By Vernon A. Williams

Some people are fighting mad. Some feel like giving up. Everyone demands an explanation though no one is convinced mere words will suffice.

With the brutal American lust for targeting African Americans, it’s hard to fathom how the most recent inhumanity can be any worse than those that came before. And yet, somehow, this one seems so much more egregious.

Or maybe it’s the cumulative pain of so many slaughters of Black Americans captured on video and the haunting thought of how many more escaped the camera lens.

Nothing simmers quite like the heat of rage. Incalculable anger is the state of the nation in the wake of the cold-blooded murder of 25-year-old Georgia jogger Ahmaud Arbery. The savage killing captured the attention of Atlanta Mayor Keisha Lance Bottoms who vented her ire saying, “This was a lynching. It is heartbreaking.”

Part of the frustration is knowing that it took 74 days for an arrest to be made, even though law enforcement had video evidence of precisely what was done and who did it; the quintessential justice delay is justice denied.

Police handling of the senseless crime was inappropriate from the jump. Instead of the truth, which they knew fully, officers of the law opted to concoct a lie about Ahmaud being shot by a homeowner while trying to burglarize a house.

Who knows where the botched cover-up may have gone had it not been for the video?

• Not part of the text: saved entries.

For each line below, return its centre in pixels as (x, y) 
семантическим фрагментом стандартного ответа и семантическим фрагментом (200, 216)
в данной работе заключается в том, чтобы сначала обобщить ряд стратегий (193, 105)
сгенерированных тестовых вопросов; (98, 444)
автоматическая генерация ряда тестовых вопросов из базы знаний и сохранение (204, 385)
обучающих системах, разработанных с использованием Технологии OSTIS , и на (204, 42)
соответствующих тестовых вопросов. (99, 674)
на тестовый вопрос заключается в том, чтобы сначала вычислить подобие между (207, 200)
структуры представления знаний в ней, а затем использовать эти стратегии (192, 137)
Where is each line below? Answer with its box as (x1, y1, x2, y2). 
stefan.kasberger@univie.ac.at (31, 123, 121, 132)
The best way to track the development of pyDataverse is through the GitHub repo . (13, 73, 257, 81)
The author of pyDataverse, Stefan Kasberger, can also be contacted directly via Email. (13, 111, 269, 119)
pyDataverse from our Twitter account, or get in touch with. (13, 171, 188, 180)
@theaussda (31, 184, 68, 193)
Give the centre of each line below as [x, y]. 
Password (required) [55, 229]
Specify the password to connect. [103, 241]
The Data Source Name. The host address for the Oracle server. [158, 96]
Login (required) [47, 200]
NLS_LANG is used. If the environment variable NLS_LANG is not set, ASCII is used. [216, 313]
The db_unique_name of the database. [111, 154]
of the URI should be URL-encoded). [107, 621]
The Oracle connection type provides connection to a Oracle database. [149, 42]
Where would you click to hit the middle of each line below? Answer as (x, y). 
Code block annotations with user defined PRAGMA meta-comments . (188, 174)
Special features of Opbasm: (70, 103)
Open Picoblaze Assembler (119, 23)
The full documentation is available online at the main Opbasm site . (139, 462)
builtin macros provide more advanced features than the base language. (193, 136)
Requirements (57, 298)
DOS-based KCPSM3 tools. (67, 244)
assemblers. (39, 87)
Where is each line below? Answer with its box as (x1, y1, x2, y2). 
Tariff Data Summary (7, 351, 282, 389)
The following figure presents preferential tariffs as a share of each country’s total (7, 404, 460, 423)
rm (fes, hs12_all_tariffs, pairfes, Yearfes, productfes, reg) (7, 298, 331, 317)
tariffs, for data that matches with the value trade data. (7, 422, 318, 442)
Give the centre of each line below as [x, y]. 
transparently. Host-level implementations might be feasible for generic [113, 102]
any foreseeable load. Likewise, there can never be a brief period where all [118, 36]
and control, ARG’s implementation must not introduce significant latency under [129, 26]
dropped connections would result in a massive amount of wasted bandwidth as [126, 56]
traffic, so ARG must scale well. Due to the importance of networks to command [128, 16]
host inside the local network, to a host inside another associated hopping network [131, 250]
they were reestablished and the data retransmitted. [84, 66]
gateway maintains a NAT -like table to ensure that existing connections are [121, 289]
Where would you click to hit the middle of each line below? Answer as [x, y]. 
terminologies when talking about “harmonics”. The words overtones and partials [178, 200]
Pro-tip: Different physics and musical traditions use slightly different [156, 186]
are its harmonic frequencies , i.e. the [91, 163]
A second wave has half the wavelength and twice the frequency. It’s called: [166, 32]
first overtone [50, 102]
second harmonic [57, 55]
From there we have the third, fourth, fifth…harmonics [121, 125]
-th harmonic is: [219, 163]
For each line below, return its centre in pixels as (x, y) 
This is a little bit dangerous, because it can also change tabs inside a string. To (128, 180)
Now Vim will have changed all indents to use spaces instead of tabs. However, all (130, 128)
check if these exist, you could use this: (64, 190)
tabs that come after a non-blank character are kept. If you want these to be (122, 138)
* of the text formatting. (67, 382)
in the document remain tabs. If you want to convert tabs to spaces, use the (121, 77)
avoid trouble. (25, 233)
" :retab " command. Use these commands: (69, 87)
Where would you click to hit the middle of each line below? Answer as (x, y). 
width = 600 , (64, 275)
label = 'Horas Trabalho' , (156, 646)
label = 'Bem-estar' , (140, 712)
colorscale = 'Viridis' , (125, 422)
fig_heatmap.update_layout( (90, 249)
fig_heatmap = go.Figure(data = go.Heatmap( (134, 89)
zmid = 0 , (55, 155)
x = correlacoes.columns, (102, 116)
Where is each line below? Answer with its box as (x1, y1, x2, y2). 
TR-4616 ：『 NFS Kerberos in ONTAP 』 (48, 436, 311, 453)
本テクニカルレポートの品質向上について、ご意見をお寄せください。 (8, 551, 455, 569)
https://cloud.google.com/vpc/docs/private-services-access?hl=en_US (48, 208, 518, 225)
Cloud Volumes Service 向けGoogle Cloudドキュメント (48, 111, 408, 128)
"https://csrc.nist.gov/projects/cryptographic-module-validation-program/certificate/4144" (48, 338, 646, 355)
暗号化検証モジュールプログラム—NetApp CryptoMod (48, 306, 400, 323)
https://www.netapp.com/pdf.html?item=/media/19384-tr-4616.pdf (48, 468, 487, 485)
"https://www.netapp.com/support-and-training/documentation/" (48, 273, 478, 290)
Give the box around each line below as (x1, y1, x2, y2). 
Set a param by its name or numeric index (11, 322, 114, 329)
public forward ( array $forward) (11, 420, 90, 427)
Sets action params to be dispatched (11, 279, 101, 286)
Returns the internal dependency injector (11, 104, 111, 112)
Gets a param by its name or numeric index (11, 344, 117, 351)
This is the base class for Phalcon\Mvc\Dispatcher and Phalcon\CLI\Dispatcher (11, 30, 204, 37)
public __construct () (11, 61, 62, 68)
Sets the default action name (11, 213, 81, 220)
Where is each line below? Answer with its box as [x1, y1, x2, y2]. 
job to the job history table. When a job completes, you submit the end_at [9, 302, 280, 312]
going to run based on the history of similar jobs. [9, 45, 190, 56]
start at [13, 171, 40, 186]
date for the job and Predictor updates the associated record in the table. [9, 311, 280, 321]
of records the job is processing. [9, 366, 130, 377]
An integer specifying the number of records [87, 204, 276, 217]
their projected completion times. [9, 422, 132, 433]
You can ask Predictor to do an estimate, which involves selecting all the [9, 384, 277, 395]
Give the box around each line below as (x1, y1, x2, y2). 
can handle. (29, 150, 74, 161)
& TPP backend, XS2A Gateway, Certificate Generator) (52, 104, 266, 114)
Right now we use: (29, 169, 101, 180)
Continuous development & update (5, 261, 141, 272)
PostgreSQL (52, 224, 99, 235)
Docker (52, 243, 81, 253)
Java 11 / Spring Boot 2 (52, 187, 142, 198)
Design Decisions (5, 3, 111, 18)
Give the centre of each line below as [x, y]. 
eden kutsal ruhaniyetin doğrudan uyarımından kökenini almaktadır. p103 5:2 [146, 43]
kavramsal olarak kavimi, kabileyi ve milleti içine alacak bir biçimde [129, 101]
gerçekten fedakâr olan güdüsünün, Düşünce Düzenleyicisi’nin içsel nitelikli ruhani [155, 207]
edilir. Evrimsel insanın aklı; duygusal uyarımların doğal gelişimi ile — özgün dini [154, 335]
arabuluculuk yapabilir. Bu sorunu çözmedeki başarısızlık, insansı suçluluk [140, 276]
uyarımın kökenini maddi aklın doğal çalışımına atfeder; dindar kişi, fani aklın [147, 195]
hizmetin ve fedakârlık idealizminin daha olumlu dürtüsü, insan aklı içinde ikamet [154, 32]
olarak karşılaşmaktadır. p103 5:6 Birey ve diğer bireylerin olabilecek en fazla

Two district attorney officials removed themselves from the case because of their past relationship with one of the men arrested, who once worked in that office. They got off too easy. Their job is to mete out justice – whether or not friends are involved. They failed to fulfill their oath as law men and should be fired.

Any officer involved with developing, writing, approving or knowing about the false police report needs his badge taken away too. Falsifying a report is a crime and there is no way the community will ever feel safe relying on criminals to catch criminals.

What is desperately required in this seminal moment is a commitment from all involved to be guided moving forward on this case by one common theme – the quest for justice and truth. The nation must adopt the disposition of El-Hajj Malik Shabazz, aka Malcolm X, who in simple profundity summed:

“I am for truth, no matter who tells it. I’m for justice, no matter who it is for or against. I’m a human being, first and foremost, and as such I’m for whoever and whatever benefits humanity as a whole.”

America is obliged to respect our community. It is not a right that we seek as part of legislation or concession of government. It is not even a courtesy that we demand from people we know enjoy their role as oppressors. It is a non-negotiable condition for peace.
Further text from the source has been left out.